ABOUT THIS EXERCISE - Reproduce the data below in full and exclude every picture.

RECORDS FOR THIS EXERCISE -

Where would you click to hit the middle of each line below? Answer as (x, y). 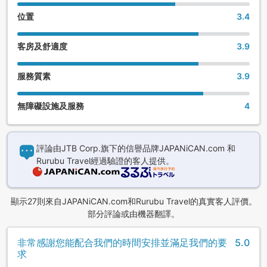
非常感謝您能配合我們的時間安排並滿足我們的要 (122, 243)
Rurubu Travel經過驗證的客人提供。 (105, 161)
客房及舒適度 (42, 46)
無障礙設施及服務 (51, 106)
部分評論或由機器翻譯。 (133, 214)
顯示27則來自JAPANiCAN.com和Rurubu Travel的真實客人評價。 (133, 201)
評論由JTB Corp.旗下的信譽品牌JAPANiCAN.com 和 (136, 148)

ANSWER BELOW -
Where would you click to hit the middle of each line below? Answer as (x, y). 
非常感謝您能配合我們的時間安排並滿足我們的要 (122, 243)
Rurubu Travel經過驗證的客人提供。 (105, 161)
客房及舒適度 (42, 46)
無障礙設施及服務 (51, 106)
部分評論或由機器翻譯。 (133, 214)
顯示27則來自JAPANiCAN.com和Rurubu Travel的真實客人評價。 (133, 201)
評論由JTB Corp.旗下的信譽品牌JAPANiCAN.com 和 (136, 148)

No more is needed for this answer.